EXERCISE DETAILS
There are pictures in the records below; leave them out and set down exactly the lines from the one holding "U6RD (8) System" through the one holding "Where is each".

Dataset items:

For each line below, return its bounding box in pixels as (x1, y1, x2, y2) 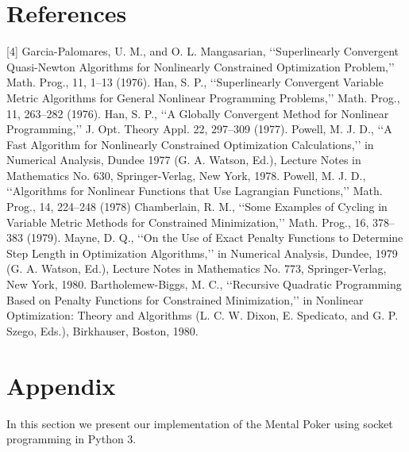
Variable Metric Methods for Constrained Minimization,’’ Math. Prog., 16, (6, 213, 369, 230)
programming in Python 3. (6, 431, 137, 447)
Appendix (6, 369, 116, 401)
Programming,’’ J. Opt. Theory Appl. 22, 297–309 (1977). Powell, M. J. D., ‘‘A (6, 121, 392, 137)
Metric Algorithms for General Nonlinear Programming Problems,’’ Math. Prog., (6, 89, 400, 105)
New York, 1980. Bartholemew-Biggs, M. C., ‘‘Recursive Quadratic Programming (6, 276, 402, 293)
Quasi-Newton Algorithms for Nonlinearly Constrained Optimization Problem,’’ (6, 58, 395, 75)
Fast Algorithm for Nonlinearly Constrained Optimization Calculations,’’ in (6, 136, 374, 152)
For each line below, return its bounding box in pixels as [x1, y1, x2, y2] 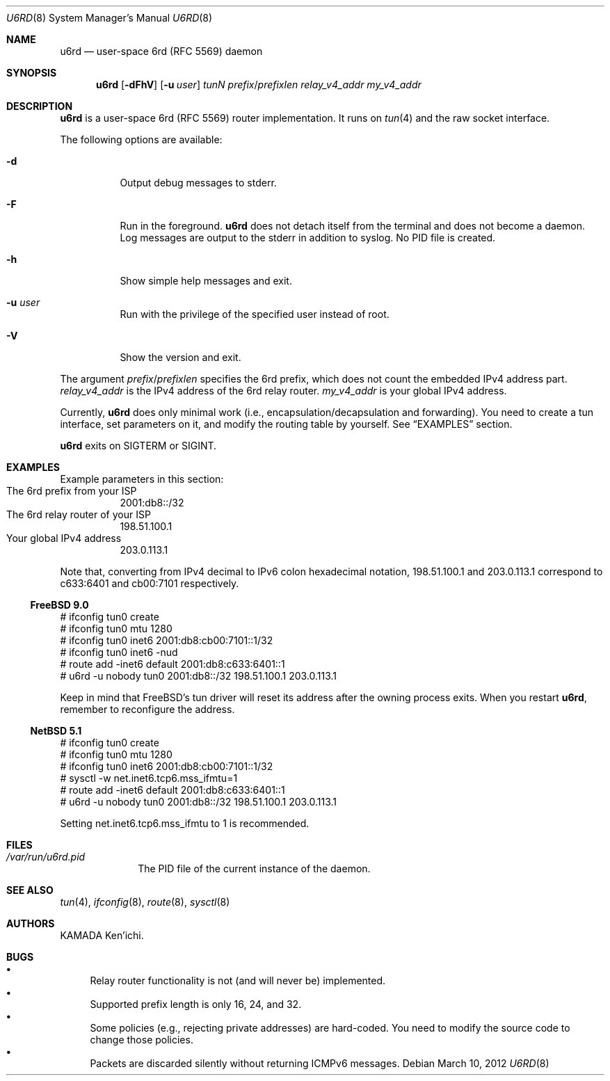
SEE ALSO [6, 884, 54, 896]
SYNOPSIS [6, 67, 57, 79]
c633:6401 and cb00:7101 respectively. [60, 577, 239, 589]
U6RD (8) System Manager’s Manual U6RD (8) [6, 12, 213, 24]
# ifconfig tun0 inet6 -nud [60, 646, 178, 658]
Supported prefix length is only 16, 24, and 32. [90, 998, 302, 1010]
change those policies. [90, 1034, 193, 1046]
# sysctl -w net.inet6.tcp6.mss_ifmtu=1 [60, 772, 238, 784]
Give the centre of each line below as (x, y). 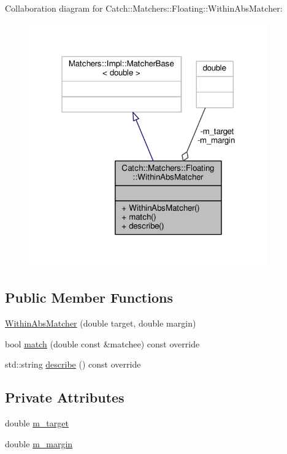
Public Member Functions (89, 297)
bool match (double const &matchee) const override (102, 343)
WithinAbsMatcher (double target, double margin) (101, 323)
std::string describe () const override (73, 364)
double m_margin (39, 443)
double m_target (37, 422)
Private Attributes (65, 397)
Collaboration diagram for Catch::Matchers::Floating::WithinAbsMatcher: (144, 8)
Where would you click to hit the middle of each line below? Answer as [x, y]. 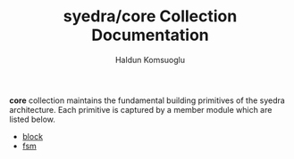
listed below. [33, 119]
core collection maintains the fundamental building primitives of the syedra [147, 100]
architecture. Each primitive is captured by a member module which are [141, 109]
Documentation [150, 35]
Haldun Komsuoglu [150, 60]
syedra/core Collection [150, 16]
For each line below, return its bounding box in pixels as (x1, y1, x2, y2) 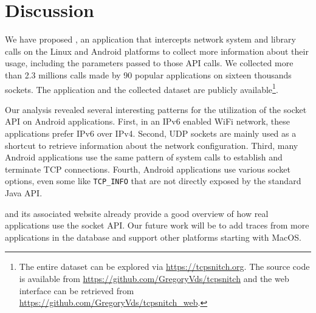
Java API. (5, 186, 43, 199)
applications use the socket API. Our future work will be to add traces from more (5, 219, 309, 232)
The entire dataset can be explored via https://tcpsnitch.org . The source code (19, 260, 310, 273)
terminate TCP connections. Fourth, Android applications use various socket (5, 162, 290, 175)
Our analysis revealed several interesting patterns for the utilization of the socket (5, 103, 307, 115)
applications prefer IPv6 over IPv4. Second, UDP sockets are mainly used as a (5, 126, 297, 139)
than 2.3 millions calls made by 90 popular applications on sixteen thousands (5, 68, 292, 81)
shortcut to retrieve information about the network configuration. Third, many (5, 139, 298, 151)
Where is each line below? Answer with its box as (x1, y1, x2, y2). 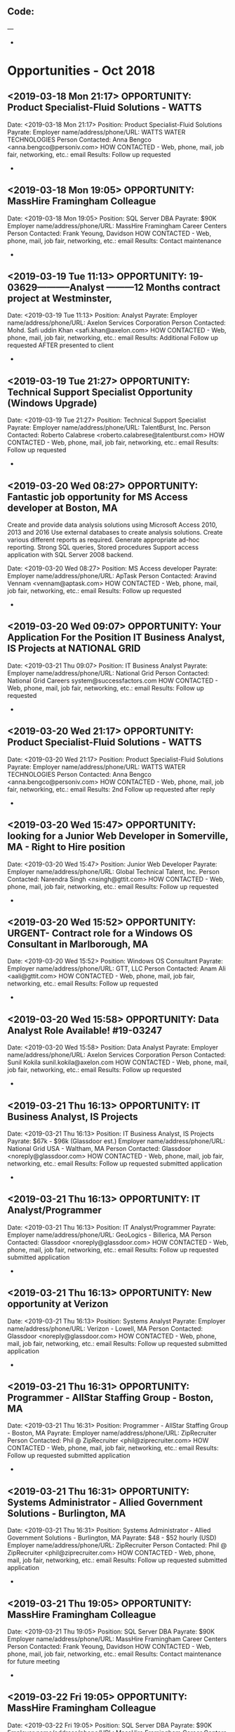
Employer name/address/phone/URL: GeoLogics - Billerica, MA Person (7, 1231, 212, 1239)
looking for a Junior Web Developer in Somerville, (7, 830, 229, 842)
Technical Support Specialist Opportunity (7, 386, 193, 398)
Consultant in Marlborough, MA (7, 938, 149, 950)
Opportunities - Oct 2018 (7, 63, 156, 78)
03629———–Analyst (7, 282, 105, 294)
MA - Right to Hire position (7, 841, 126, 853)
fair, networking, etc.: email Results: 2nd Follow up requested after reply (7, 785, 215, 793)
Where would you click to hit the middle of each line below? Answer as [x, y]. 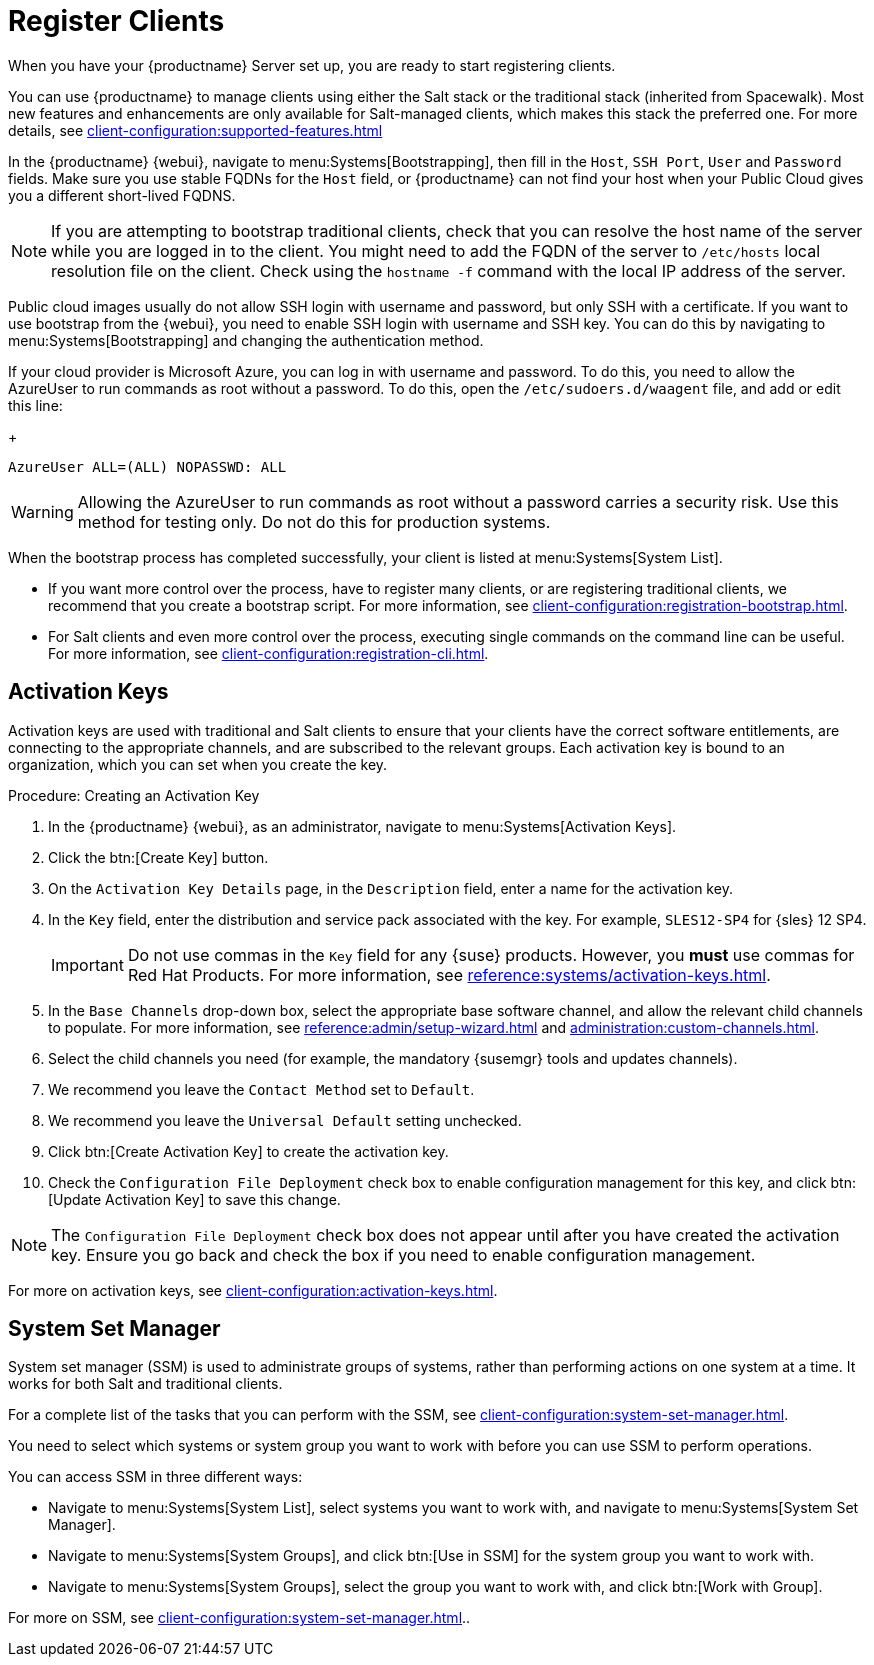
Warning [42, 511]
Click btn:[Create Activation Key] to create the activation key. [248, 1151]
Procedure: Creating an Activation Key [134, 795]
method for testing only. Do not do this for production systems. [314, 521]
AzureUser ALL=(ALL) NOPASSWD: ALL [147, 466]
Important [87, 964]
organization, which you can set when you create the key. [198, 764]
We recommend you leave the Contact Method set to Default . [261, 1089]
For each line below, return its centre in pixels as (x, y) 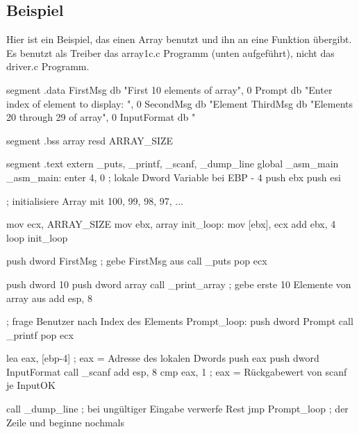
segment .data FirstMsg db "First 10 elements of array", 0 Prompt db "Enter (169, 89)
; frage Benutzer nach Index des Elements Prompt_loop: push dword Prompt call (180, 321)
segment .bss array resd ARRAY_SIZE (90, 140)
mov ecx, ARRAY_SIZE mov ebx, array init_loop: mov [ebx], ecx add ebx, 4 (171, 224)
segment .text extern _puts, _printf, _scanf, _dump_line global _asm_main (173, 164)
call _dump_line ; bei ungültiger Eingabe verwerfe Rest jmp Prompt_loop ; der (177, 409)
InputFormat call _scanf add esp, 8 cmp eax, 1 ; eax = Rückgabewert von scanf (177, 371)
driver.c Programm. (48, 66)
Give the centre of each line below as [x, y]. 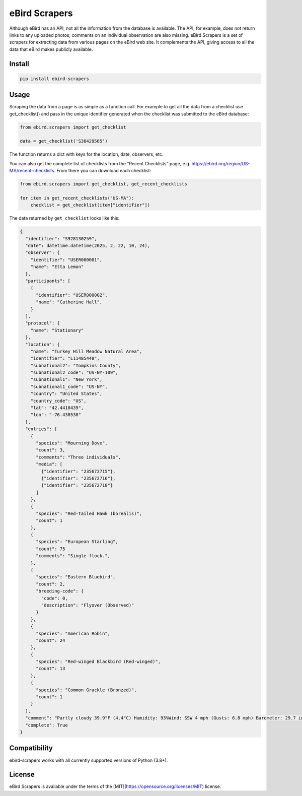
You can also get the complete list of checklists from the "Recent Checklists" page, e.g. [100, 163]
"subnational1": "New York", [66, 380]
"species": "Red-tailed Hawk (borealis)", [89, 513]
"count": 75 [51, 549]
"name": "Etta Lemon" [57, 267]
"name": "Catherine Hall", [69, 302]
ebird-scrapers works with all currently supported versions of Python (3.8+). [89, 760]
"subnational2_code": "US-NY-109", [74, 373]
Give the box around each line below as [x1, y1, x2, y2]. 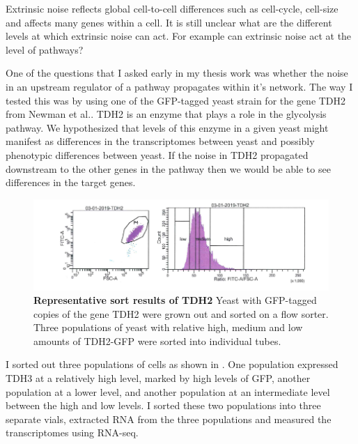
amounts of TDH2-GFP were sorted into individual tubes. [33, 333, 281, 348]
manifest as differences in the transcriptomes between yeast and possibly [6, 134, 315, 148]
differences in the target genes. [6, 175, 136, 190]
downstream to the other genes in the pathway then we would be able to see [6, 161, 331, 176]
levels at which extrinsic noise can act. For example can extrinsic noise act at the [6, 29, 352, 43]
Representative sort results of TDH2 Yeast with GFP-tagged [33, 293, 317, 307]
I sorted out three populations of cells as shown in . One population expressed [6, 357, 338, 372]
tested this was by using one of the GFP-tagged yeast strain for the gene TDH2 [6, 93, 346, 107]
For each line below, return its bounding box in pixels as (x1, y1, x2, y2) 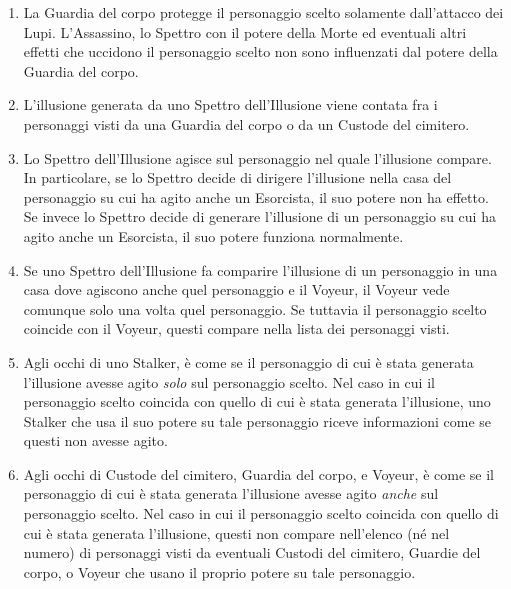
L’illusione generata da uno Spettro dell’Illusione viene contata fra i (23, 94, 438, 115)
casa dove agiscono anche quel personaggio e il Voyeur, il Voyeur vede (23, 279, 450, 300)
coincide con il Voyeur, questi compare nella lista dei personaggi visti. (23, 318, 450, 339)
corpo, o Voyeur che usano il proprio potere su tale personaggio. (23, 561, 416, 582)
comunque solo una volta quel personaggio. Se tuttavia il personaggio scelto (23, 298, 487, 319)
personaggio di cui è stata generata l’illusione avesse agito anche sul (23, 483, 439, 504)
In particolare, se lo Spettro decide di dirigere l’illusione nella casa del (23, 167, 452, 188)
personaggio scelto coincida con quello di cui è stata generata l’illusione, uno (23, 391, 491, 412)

WRITTEN RESPONSE
U6RD (8) System Manager’s Manual U6RD (8) [6, 12, 213, 24]
# ifconfig tun0 inet6 -nud [60, 646, 178, 658]
Supported prefix length is only 16, 24, and 32. [90, 998, 302, 1010]
change those policies. [90, 1034, 193, 1046]
# sysctl -w net.inet6.tcp6.mss_ifmtu=1 [60, 772, 238, 784]
Give the centre of each line below as (x, y). 
Public Member Functions (89, 297)
bool match (double const &matchee) const override (102, 343)
WithinAbsMatcher (double target, double margin) (101, 323)
std::string describe () const override (73, 364)
double m_margin (39, 443)
double m_target (37, 422)
Private Attributes (65, 397)
Collaboration diagram for Catch::Matchers::Floating::WithinAbsMatcher: (144, 8)
Where would you click to hit the middle of each line below? Answer as [x, y]. 
listed below. [33, 119]
core collection maintains the fundamental building primitives of the syedra [147, 100]
architecture. Each primitive is captured by a member module which are [141, 109]
Documentation [150, 35]
Haldun Komsuoglu [150, 60]
syedra/core Collection [150, 16]
For each line below, return its bounding box in pixels as (x1, y1, x2, y2) 
Java API. (5, 186, 43, 199)
applications use the socket API. Our future work will be to add traces from more (5, 219, 309, 232)
The entire dataset can be explored via https://tcpsnitch.org . The source code (19, 260, 310, 273)
terminate TCP connections. Fourth, Android applications use various socket (5, 162, 290, 175)
Our analysis revealed several interesting patterns for the utilization of the socket (5, 103, 307, 115)
applications prefer IPv6 over IPv4. Second, UDP sockets are mainly used as a (5, 126, 297, 139)
than 2.3 millions calls made by 90 popular applications on sixteen thousands (5, 68, 292, 81)
shortcut to retrieve information about the network configuration. Third, many (5, 139, 298, 151)
Where is each line below? Answer with its box as (x1, y1, x2, y2). 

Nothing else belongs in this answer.